Invitation au voyage

Lalibela, Amhara, Ethiopie

Situé à plus de 2600m d’altitude, ce village vaut le détour pour ses églises monolithiques creusées à même le sol dans du tuf. Cité religieuse construite à partir du XIIIème siècle, elle est le Jérusalem des chrétiens orthodoxes d’Ethiopie, avec pour renforcer la ressemblance, un torrent qui sépare les 2 zones Nord et Sud au nom biblique de Jourdain ! Les architectures sont très étonnantes, particulièrement de l’extérieur car les intérieurs sont plus classiques et moins percutants que ceux des églises du Gheralta. Autour et dedans, des dizaines de prêtres et autres religieux ou pèlerins qui récitent sans cesse, du lever au coucher du soleil, à voix basse seul dans un coin ou face à un mur, à haute voix à plusieurs en coeur dans les cours intérieures, la bible écrit en guèze et rien que la bible. Si les constructions sont assez difficile à saisir dans l’objectif, les visages et attitudes des récitants, imperturbables dans leurs prières, offrent des clichés hauts en couleur. Autour, la ville de Lalibela est un peu sans dessus dessous, les gens vivant comme ils peuvent, avec ce qu’ils peuvent.


Carte d’Accès

La route pour rejoindre Lalibela est plutôt longue et en mauvais état, d’où que l’on vienne. Dans notre cas, il nous a fallu presque 11h de mini-bus pour faire les 350km de Mekele à Lalibela. Le mieux est peut-être de s’y rendre en avion depuis Addis Abeba. L’aéroport se trouve à 20 minutes environ de la ville en voiture.


À voir, à faire

Les églises
Il faut dans un 1er temps en arrivant, se rendre à l’office du Tourisme qui se trouve à l’entrée de la zone Nord des églises. On paye alors un passe de 50$ à ce jour pour entrer partout. C’est le sésame obligatoire pour être tranquille.
Les églises peuvent se visiter dans n’importe quel ordre, en préférant le matin ou le soir pour les belles lumières extérieures. À noter que, pour des raisons de protections su site, les 2 zones Nord et Sud sont couvertes de grands toits assez inesthétiques montés sur d’énormes piliers de féraille. Ça complique un peu les photos d’ensemble, le défi étant de prendre des clichés sans que cela n’apparaissent. Pas facile. Restent les hommes, les femmes, les visages sculptés, les intérieurs feutrés, les regards, les couleurs, les ambiances…

Le village
En se baladant au tour du site et dans le village, on rencontre cette fois des gens normaux qui vivent leur vie avec les moyens du bord. On ne peut pas dire où va l’argent du tourisme mais il ne semble pas revenir à la population.. Quelques rencontres avec une femme et son bébé dans jolie maison ronde et des jeunes musiciens qui passaient par là.


Galerie de photos

2 Responses to “Lalibela, Amhara, Ethiopie”
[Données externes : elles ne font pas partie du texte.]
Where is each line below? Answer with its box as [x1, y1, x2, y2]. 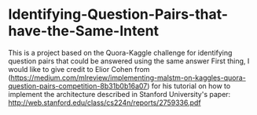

  1. Nathalie van de Vrede

    Superbe ! Qu’en est il de la sécurité ? voyager avec des enfants ? ce pays me fait rêver !

    Répondre
    • arcodep

      Bonjour !
      Oui pays à découvrir ! Les gens sont très accueillants et les conditions de voyage tout à fait sûres, de ce que j’en ai vu en tout cas. Excepté peut-être le Danakil, dans une région plus tendue, où c’est probablement plus confortable d’être accompagnés.